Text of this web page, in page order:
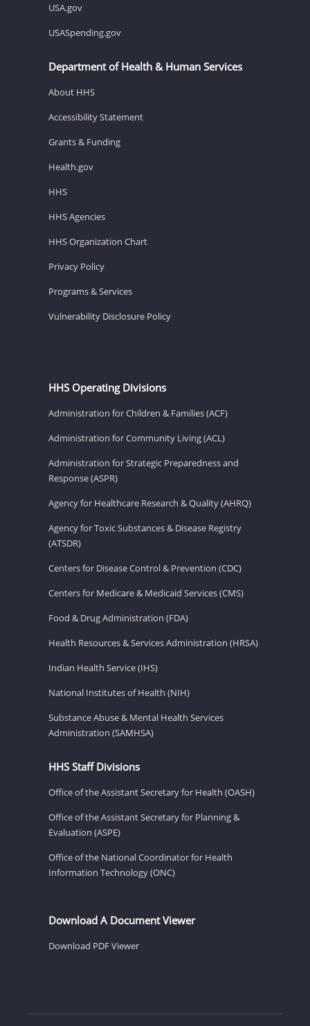
USA.gov
USASpending.gov
Department of Health & Human Services
About HHS
Accessibility Statement
Grants & Funding
Health.gov
HHS
HHS Agencies
HHS Organization Chart
Privacy Policy
Programs & Services
Vulnerability Disclosure Policy
HHS Operating Divisions
Administration for Children & Families (ACF)
Administration for Community Living (ACL)
Administration for Strategic Preparedness and
Response (ASPR)
Agency for Healthcare Research & Quality (AHRQ)
Agency for Toxic Substances & Disease Registry
(ATSDR)
Centers for Disease Control & Prevention (CDC)
Centers for Medicare & Medicaid Services (CMS)
Food & Drug Administration (FDA)
Health Resources & Services Administration (HRSA)
Indian Health Service (IHS)
National Institutes of Health (NIH)
Substance Abuse & Mental Health Services
Administration (SAMHSA)
HHS Staff Divisions
Office of the Assistant Secretary for Health (OASH)
Office of the Assistant Secretary for Planning &
Evaluation (ASPE)
Office of the National Coordinator for Health
Information Technology (ONC)
Download A Document Viewer
Download PDF Viewer
......
Instructions to follow —
Word for word, retype the material above without its pictures.

Response —
Text of this web page, in page order:
USA.gov
USASpending.gov
Department of Health & Human Services
About HHS
Accessibility Statement
Grants & Funding
Health.gov
HHS
HHS Agencies
HHS Organization Chart
Privacy Policy
Programs & Services
Vulnerability Disclosure Policy
HHS Operating Divisions
Administration for Children & Families (ACF)
Administration for Community Living (ACL)
Administration for Strategic Preparedness and
Response (ASPR)
Agency for Healthcare Research & Quality (AHRQ)
Agency for Toxic Substances & Disease Registry
(ATSDR)
Centers for Disease Control & Prevention (CDC)
Centers for Medicare & Medicaid Services (CMS)
Food & Drug Administration (FDA)
Health Resources & Services Administration (HRSA)
Indian Health Service (IHS)
National Institutes of Health (NIH)
Substance Abuse & Mental Health Services
Administration (SAMHSA)
HHS Staff Divisions
Office of the Assistant Secretary for Health (OASH)
Office of the Assistant Secretary for Planning &
Evaluation (ASPE)
Office of the National Coordinator for Health
Information Technology (ONC)
Download A Document Viewer
Download PDF Viewer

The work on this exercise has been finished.